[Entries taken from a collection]
%%

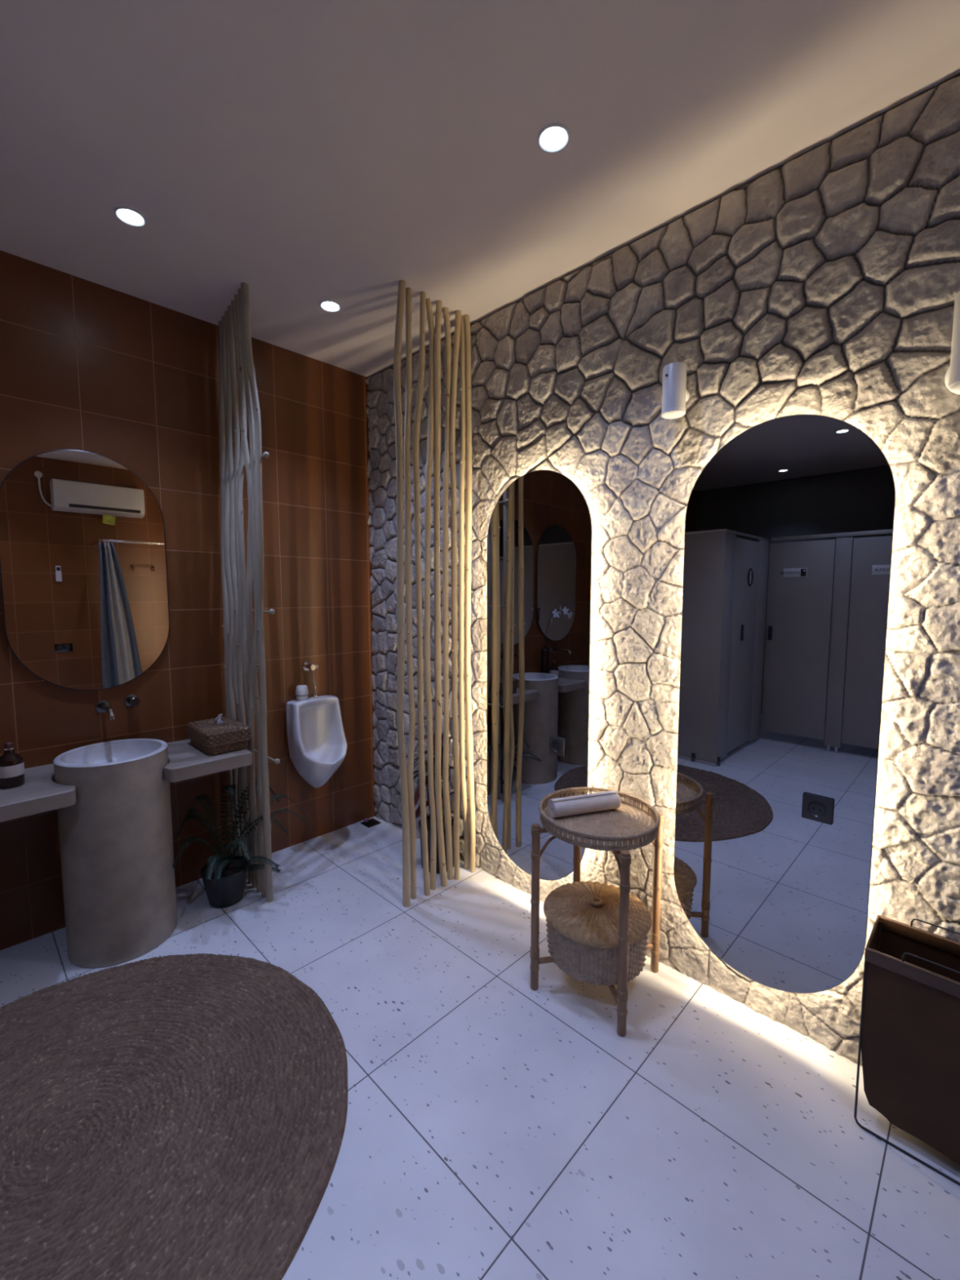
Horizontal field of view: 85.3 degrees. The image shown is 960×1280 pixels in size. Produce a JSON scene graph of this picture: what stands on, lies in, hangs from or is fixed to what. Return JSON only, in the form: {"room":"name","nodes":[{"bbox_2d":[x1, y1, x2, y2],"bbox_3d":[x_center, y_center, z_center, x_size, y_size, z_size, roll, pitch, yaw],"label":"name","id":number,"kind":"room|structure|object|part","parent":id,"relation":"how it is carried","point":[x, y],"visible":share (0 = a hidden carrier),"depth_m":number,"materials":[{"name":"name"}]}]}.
{"room":"public restroom","nodes":[
{"label":"public restroom","id":0,"kind":"room"},
{"bbox_2d":[0,250,377,950],"bbox_3d":[-2.589,-0.072,1.594,0.100,2.873,5.450,5,7,44],"label":"wall","id":1,"kind":"structure","parent":0,"point":[133,382],"depth_m":2.64,"materials":[{"name":"ceramic"}]},
{"bbox_2d":[0,763,76,822],"bbox_3d":[-1.823,0.598,2.032,0.462,0.062,0.353,5,7,44],"label":"countertop","id":2,"kind":"structure","parent":1,"relation":"attached to","point":[40,793],"depth_m":1.95,"materials":[{"name":"beige concrete"}]},
{"bbox_2d":[0,742,25,789],"bbox_3d":[-1.820,0.481,2.019,0.080,0.172,0.080,5,7,44],"label":"soap bottle","id":3,"kind":"object","parent":2,"relation":"on","point":[11,763],"visible":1,"depth_m":2.00,"materials":[{"name":"orange glass"}]},
{"bbox_2d":[0,449,169,690],"bbox_3d":[-1.750,-0.302,2.344,0.022,1.065,0.605,5,7,44],"label":"mirror","id":4,"kind":"object","parent":1,"relation":"attached to","point":[83,570],"visible":1,"depth_m":2.31,"materials":[{"name":"brown mirror"}]},
{"bbox_2d":[95,694,139,719],"bbox_3d":[-1.638,0.326,2.391,0.192,0.114,0.174,5,7,44],"label":"tap","id":5,"kind":"object","parent":1,"relation":"attached to","point":[131,700],"visible":1,"depth_m":2.42,"materials":[{"name":"metal"}]},
{"bbox_3d":[-1.674,0.322,2.346,0.183,0.047,0.021,5,7,44],"label":"spout","id":6,"kind":"part","parent":5,"relation":"part of","materials":[{"name":"silver metal"}]},
{"bbox_3d":[-1.642,0.292,2.472,0.037,0.042,0.042,5,7,44],"label":"handle","id":7,"kind":"part","parent":5,"relation":"part of","materials":[{"name":"metal"}]},
{"bbox_3d":[-1.630,0.338,2.470,0.020,0.078,0.007,0,5,5],"label":"lever","id":8,"kind":"part","parent":5,"relation":"part of","materials":[{"name":"silver metal"}]},
{"bbox_2d":[164,738,252,782],"bbox_3d":[-1.364,0.556,2.498,0.462,0.062,0.357,5,7,44],"label":"countertop","id":9,"kind":"structure","parent":1,"relation":"attached to","point":[186,761],"depth_m":2.37,"materials":[{"name":"beige concrete"}]},
{"bbox_2d":[186,714,251,755],"bbox_3d":[-1.281,0.438,2.552,0.322,0.162,0.206,5,7,44],"label":"tissue box","id":10,"kind":"object","parent":9,"relation":"on","point":[219,735],"visible":1,"depth_m":2.47,"materials":[{"name":"wicker"}]},
{"bbox_2d":[285,662,346,788],"bbox_3d":[-0.934,0.519,3.062,0.284,0.766,0.311,5,7,44],"label":"urinal","id":11,"kind":"object","parent":1,"relation":"attached to","point":[317,740],"visible":0.99,"depth_m":3.10,"materials":[{"name":"white ceramic"}]},
{"bbox_2d":[295,684,308,700],"bbox_3d":[-1.039,0.307,3.044,0.076,0.083,0.076,5,7,44],"label":"air freshener","id":12,"kind":"object","parent":11,"relation":"on","point":[301,691],"visible":1,"depth_m":3.02,"materials":[{"name":"white plastic"}]},
{"bbox_2d":[0,0,959,377],"bbox_3d":[-1.128,-1.430,0.034,4.100,0.100,5.450,5,7,44],"label":"ceiling","id":13,"kind":"structure","parent":0,"point":[304,153],"depth_m":1.55,"materials":[{"name":"paint"}]},
{"bbox_2d":[113,206,146,226],"bbox_3d":[-1.270,-1.538,1.895,0.100,0.006,0.100,5,7,44],"label":"recessed light","id":14,"kind":"object","parent":13,"relation":"in","point":[130,216],"visible":1,"depth_m":1.90,"materials":[{"name":"white"}]},
{"bbox_2d":[319,300,341,312],"bbox_3d":[-0.713,-1.589,2.483,0.100,0.006,0.100,5,7,44],"label":"recessed light","id":15,"kind":"object","parent":13,"relation":"in","point":[331,306],"visible":1,"depth_m":2.49,"materials":[{"name":"white"}]},
{"bbox_2d":[537,123,570,153],"bbox_3d":[0.222,-1.511,1.572,0.100,0.006,0.100,5,7,44],"label":"recessed light","id":16,"kind":"object","parent":13,"relation":"in","point":[554,140],"visible":1,"depth_m":1.57,"materials":[{"name":"white"}]},
{"bbox_2d":[0,816,959,1279],"bbox_3d":[-1.125,1.522,0.291,4.100,0.080,5.450,5,7,44],"label":"floor","id":17,"kind":"structure","parent":0,"point":[498,1127],"depth_m":1.52,"materials":[{"name":"white tile"}]},
{"bbox_2d":[53,738,177,968],"bbox_3d":[-1.566,0.891,2.264,0.399,0.836,0.399,5,7,44],"label":"basin","id":18,"kind":"object","parent":17,"relation":"on","point":[116,841],"visible":1,"depth_m":2.11,"materials":[{"name":"beige stone"}]},
{"bbox_3d":[-1.566,0.532,2.233,0.351,0.108,0.351,5,7,44],"label":"bowl","id":19,"kind":"part","parent":18,"relation":"part of","materials":[{"name":"ceramic"}]},
{"bbox_2d":[0,953,347,1279],"bbox_3d":[-1.147,1.374,1.415,1.530,0.018,1.525,0,5,6],"label":"jute rug","id":20,"kind":"object","parent":17,"relation":"on","point":[177,1117],"visible":1,"depth_m":1.48,"materials":[{"name":"brown wicker"}]},
{"bbox_2d":[218,320,237,855],"bbox_3d":[-1.319,-0.172,2.735,0.061,2.874,0.081,5,7,44],"label":"wooden pole","id":21,"kind":"object","parent":17,"relation":"on","point":[221,407],"visible":0.53,"depth_m":2.70,"materials":[{"name":"brown wood"}]},
{"bbox_2d":[221,315,241,856],"bbox_3d":[-1.280,-0.168,2.692,0.070,2.875,0.050,-3,6,-34],"label":"wooden pole","id":22,"kind":"object","parent":17,"relation":"on","point":[226,502],"visible":0.51,"depth_m":2.66,"materials":[{"name":"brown wood"}]},
{"bbox_2d":[224,311,248,879],"bbox_3d":[-1.243,-0.165,2.651,0.062,2.874,0.058,-1,5,-10],"label":"wooden pole","id":23,"kind":"object","parent":17,"relation":"on","point":[228,396],"visible":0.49,"depth_m":2.62,"materials":[{"name":"brown wood"}]},
{"bbox_2d":[247,746,279,764],"bbox_3d":[-1.149,0.567,2.674,0.522,0.027,0.027,5,7,44],"label":"crossbar","id":24,"kind":"object","parent":23,"relation":"attached to","point":[277,761],"visible":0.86,"depth_m":2.50,"materials":[{"name":"silver metal"}]},
{"bbox_3d":[-0.973,0.582,2.501,0.027,0.027,0.027,5,7,44],"label":"knob","id":25,"kind":"part","parent":24,"relation":"part of","materials":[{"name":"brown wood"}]},
{"bbox_2d":[227,305,252,883],"bbox_3d":[-1.202,-0.161,2.610,0.063,2.874,0.060,-2,5,-18],"label":"wooden pole","id":26,"kind":"object","parent":17,"relation":"on","point":[231,337],"visible":0.64,"depth_m":2.58,"materials":[{"name":"brown wood"}]},
{"bbox_2d":[172,776,311,908],"bbox_3d":[-1.171,1.000,2.597,0.494,0.561,0.674,4,7,42],"label":"potted fern","id":27,"kind":"object","parent":17,"relation":"on","point":[224,878],"visible":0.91,"depth_m":2.52,"materials":[{"name":"green plant"}]},
{"bbox_2d":[200,855,248,908],"bbox_3d":[-1.252,1.198,2.568,0.216,0.172,0.216,5,7,44],"label":"pot","id":28,"kind":"object","parent":27,"relation":"attached to","point":[226,892],"depth_m":2.51,"materials":[{"name":"black ceramic"}]},
{"bbox_2d":[231,300,256,888],"bbox_3d":[-1.153,-0.159,2.575,0.052,2.874,0.068,5,7,44],"label":"wooden pole","id":29,"kind":"object","parent":17,"relation":"on","point":[240,518],"visible":0.59,"depth_m":2.53,"materials":[{"name":"brown wood"}]},
{"bbox_2d":[234,294,261,893],"bbox_3d":[-1.115,-0.155,2.530,0.076,2.875,0.047,-2,5,-21],"label":"wooden pole","id":30,"kind":"object","parent":17,"relation":"on","point":[253,811],"visible":0.72,"depth_m":2.51,"materials":[{"name":"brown wood"}]},
{"bbox_2d":[237,288,266,897],"bbox_3d":[-1.076,-0.151,2.493,0.044,2.874,0.061,5,7,44],"label":"wooden pole","id":31,"kind":"object","parent":17,"relation":"on","point":[255,664],"visible":0.64,"depth_m":2.49,"materials":[{"name":"brown wood"}]},
{"bbox_2d":[233,451,269,469],"bbox_3d":[-1.151,-0.859,2.550,0.522,0.027,0.027,5,7,44],"label":"crossbar","id":32,"kind":"object","parent":31,"relation":"attached to","point":[266,455],"visible":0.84,"depth_m":2.37,"materials":[{"name":"silver metal"}]},
{"bbox_3d":[-0.975,-0.844,2.377,0.027,0.027,0.027,5,7,44],"label":"knob","id":33,"kind":"part","parent":32,"relation":"part of","materials":[{"name":"silver metal"}]},
{"bbox_2d":[252,608,275,614],"bbox_3d":[-1.150,-0.146,2.611,0.522,0.027,0.027,5,7,44],"label":"crossbar","id":34,"kind":"object","parent":31,"relation":"attached to","point":[271,611],"visible":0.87,"depth_m":2.43,"materials":[{"name":"silver metal"}]},
{"bbox_3d":[-0.974,-0.132,2.439,0.027,0.027,0.027,5,7,44],"label":"knob","id":35,"kind":"part","parent":34,"relation":"part of","materials":[{"name":"silver metal"}]},
{"bbox_2d":[240,282,273,902],"bbox_3d":[-1.030,-0.148,2.447,0.061,2.874,0.056,0,5,4],"label":"wooden pole","id":36,"kind":"object","parent":17,"relation":"on","point":[267,824],"visible":0.99,"depth_m":2.44,"materials":[{"name":"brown wood"}]},
{"bbox_2d":[360,817,381,827],"bbox_3d":[-0.721,1.206,3.438,0.100,0.003,0.100,5,7,44],"label":"floor drain","id":37,"kind":"object","parent":17,"relation":"on","point":[371,822],"visible":0.97,"depth_m":3.43,"materials":[{"name":"black metal"}]},
{"bbox_2d":[393,280,409,906],"bbox_3d":[-0.356,-0.145,2.404,0.042,2.875,0.075,5,7,44],"label":"wooden pole","id":38,"kind":"object","parent":17,"relation":"on","point":[402,284],"visible":1,"depth_m":2.38,"materials":[{"name":"brown wood"}]},
{"bbox_2d":[404,287,416,899],"bbox_3d":[-0.328,-0.150,2.462,0.043,2.873,0.062,2,5,22],"label":"wooden pole","id":39,"kind":"object","parent":17,"relation":"on","point":[409,389],"visible":0.99,"depth_m":2.44,"materials":[{"name":"brown wood"}]},
{"bbox_2d":[412,291,430,896],"bbox_3d":[-0.280,-0.152,2.486,0.039,2.874,0.081,5,7,44],"label":"wooden pole","id":40,"kind":"object","parent":17,"relation":"on","point":[417,518],"visible":1,"depth_m":2.46,"materials":[{"name":"brown wood"}]},
{"bbox_2d":[424,297,436,889],"bbox_3d":[-0.240,-0.159,2.555,0.036,2.876,0.080,5,7,44],"label":"wooden pole","id":41,"kind":"object","parent":17,"relation":"on","point":[430,435],"visible":1,"depth_m":2.53,"materials":[{"name":"brown wood"}]},
{"bbox_2d":[413,733,453,873],"bbox_3d":[-0.285,0.888,2.852,0.296,0.737,0.280,2,5,24],"label":"potted plant","id":42,"kind":"object","parent":17,"relation":"on","point":[416,796],"visible":0.21,"depth_m":2.83,"materials":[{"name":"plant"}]},
{"bbox_3d":[-0.233,1.129,2.888,0.212,0.250,0.212,5,7,44],"label":"pot","id":43,"kind":"part","parent":42,"relation":"part of","materials":[{"name":"beige wood"}]},
{"bbox_2d":[433,300,447,886],"bbox_3d":[-0.199,-0.159,2.566,0.041,2.876,0.071,5,7,44],"label":"wooden pole","id":44,"kind":"object","parent":17,"relation":"on","point":[437,386],"visible":1,"depth_m":2.54,"materials":[{"name":"brown wood"}]},
{"bbox_2d":[442,306,453,879],"bbox_3d":[-0.163,-0.166,2.636,0.036,2.876,0.072,5,7,44],"label":"wooden pole","id":45,"kind":"object","parent":17,"relation":"on","point":[447,819],"visible":1,"depth_m":2.61,"materials":[{"name":"brown wood"}]},
{"bbox_2d":[449,310,461,879],"bbox_3d":[-0.121,-0.167,2.646,0.036,2.874,0.074,5,7,44],"label":"wooden pole","id":46,"kind":"object","parent":17,"relation":"on","point":[454,610],"visible":1,"depth_m":2.62,"materials":[{"name":"brown wood"}]},
{"bbox_2d":[457,315,469,869],"bbox_3d":[-0.084,-0.174,2.725,0.036,2.875,0.083,2,6,26],"label":"wooden pole","id":47,"kind":"object","parent":17,"relation":"on","point":[461,586],"visible":0.96,"depth_m":2.69,"materials":[{"name":"brown wood"}]},
{"bbox_2d":[463,314,475,872],"bbox_3d":[-0.054,-0.172,2.707,0.060,2.875,0.049,-3,6,-28],"label":"wooden pole","id":48,"kind":"object","parent":17,"relation":"on","point":[468,735],"visible":1,"depth_m":2.69,"materials":[{"name":"brown wood"}]},
{"bbox_2d":[529,786,663,1036],"bbox_3d":[0.450,0.983,2.016,0.450,0.692,0.450,4,6,39],"label":"table","id":49,"kind":"object","parent":17,"relation":"on","point":[624,828],"visible":0.8,"depth_m":1.95,"materials":[{"name":"wicker"}]},
{"bbox_3d":[0.209,1.010,1.968,0.032,0.646,0.032,5,7,44],"label":"leg","id":50,"kind":"part","parent":49,"relation":"part of","materials":[{"name":"wood"}]},
{"bbox_3d":[0.453,0.706,1.988,0.469,0.021,0.022,-1,5,-11],"label":"cross rail","id":51,"kind":"part","parent":49,"relation":"part of","materials":[{"name":"wood"}]},
{"bbox_3d":[0.422,0.984,2.268,0.032,0.646,0.032,5,7,44],"label":"leg","id":52,"kind":"part","parent":49,"relation":"part of","materials":[{"name":"wood"}]},
{"bbox_2d":[547,790,620,817],"bbox_3d":[0.411,0.643,2.049,0.286,0.070,0.067,-2,5,-18],"label":"rolled towel","id":53,"kind":"object","parent":49,"relation":"on","point":[608,800],"visible":1,"depth_m":2.02,"materials":[{"name":"white fabric"}]},
{"bbox_3d":[0.453,1.221,2.033,0.469,0.021,0.022,-1,5,-11],"label":"cross rail","id":54,"kind":"part","parent":49,"relation":"part of","materials":[{"name":"wood"}]},
{"bbox_2d":[542,880,652,986],"bbox_3d":[0.449,1.104,2.018,0.408,0.210,0.408,-3,6,-31],"label":"lidded basket","id":55,"kind":"object","parent":49,"relation":"on","point":[583,918],"visible":0.98,"depth_m":1.91,"materials":[{"name":"brown wicker"}]},
{"bbox_3d":[0.449,1.036,2.013,0.398,0.042,0.398,5,7,44],"label":"lid","id":56,"kind":"part","parent":55,"relation":"part of","materials":[{"name":"wicker"}]},
{"bbox_2d":[538,786,660,851],"bbox_3d":[0.450,0.671,1.989,0.450,0.066,0.450,5,7,44],"label":"tray","id":57,"kind":"object","parent":49,"relation":"on","point":[624,828],"depth_m":1.94,"materials":[{"name":"brown wicker"}]},
{"bbox_3d":[0.454,1.233,2.034,0.022,0.021,0.484,-1,5,-7],"label":"cross rail","id":58,"kind":"part","parent":49,"relation":"part of","materials":[{"name":"wood"}]},
{"bbox_3d":[0.453,0.718,1.990,0.022,0.021,0.484,-1,5,-7],"label":"cross rail","id":59,"kind":"part","parent":49,"relation":"part of","materials":[{"name":"wood"}]},
{"bbox_3d":[0.485,1.028,1.761,0.032,0.646,0.032,5,7,44],"label":"leg","id":60,"kind":"part","parent":49,"relation":"part of","materials":[{"name":"wood"}]},
{"bbox_3d":[0.698,1.002,2.061,0.032,0.646,0.032,5,7,44],"label":"leg","id":61,"kind":"part","parent":49,"relation":"part of","materials":[{"name":"wood"}]},
{"bbox_2d":[853,915,959,1185],"bbox_3d":[1.290,1.103,1.374,0.444,0.559,0.223,5,7,44],"label":"laundry hamper","id":62,"kind":"object","parent":17,"relation":"on","point":[909,1038],"visible":1,"depth_m":1.39,"materials":[{"name":"brown leather"}]},
{"bbox_3d":[1.135,0.847,1.508,0.006,0.006,0.204,5,7,44],"label":"rail","id":63,"kind":"part","parent":62,"relation":"part of","materials":[{"name":"black metal"}]},
{"bbox_3d":[1.212,0.847,1.289,0.265,0.034,0.005,5,7,44],"label":"wire handle","id":64,"kind":"part","parent":62,"relation":"part of","materials":[{"name":"black metal"}]},
{"bbox_3d":[1.355,0.834,1.434,0.265,0.034,0.005,5,7,44],"label":"wire handle","id":65,"kind":"part","parent":62,"relation":"part of","materials":[{"name":"black metal"}]},
{"bbox_2d":[365,73,959,1065],"bbox_3d":[0.714,-0.114,2.030,4.000,2.873,0.036,5,7,44],"label":"wall","id":66,"kind":"structure","parent":0,"point":[826,282],"depth_m":1.85,"materials":[{"name":"stone"}]},
{"bbox_2d":[487,469,591,880],"bbox_3d":[0.267,0.185,2.446,0.600,1.905,0.053,5,7,44],"label":"backlit mirror","id":67,"kind":"object","parent":66,"relation":"attached to","point":[540,531],"visible":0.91,"depth_m":2.41,"materials":[{"name":"clear glass"}]},
{"bbox_2d":[549,735,564,756],"bbox_3d":[0.346,0.478,2.348,0.084,0.082,0.013,5,7,44],"label":"wall socket","id":68,"kind":"object","parent":67,"relation":"attached to","point":[557,744],"visible":1,"depth_m":2.34,"materials":[{"name":"black plastic"}]},
{"bbox_2d":[661,362,689,418],"bbox_3d":[0.708,-0.893,1.882,0.082,0.168,0.118,5,7,44],"label":"wall lamp","id":69,"kind":"object","parent":66,"relation":"attached to","point":[675,395],"visible":1,"depth_m":1.84,"materials":[{"name":"white metal"}]},
{"bbox_2d":[673,413,895,993],"bbox_3d":[0.975,0.240,1.753,0.600,1.905,0.053,5,7,44],"label":"backlit mirror","id":70,"kind":"object","parent":66,"relation":"attached to","point":[789,524],"visible":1,"depth_m":1.70,"materials":[{"name":"clear glass"}]},
{"bbox_2d":[801,792,834,825],"bbox_3d":[1.064,0.532,1.645,0.084,0.082,0.013,5,7,44],"label":"wall socket","id":71,"kind":"object","parent":70,"relation":"attached to","point":[814,807],"visible":1,"depth_m":1.64,"materials":[{"name":"black plastic"}]},
{"bbox_2d":[944,292,959,395],"bbox_3d":[1.261,-0.761,1.333,0.108,0.228,0.140,5,7,44],"label":"wall lamp","id":72,"kind":"object","parent":66,"relation":"attached to","point":[952,379],"visible":1,"depth_m":1.32,"materials":[{"name":"white metal"}]}
]}

%%

> Goal of the exercise: Return only the count of lines in the records that hold the word "wire".

> Problem solution: 2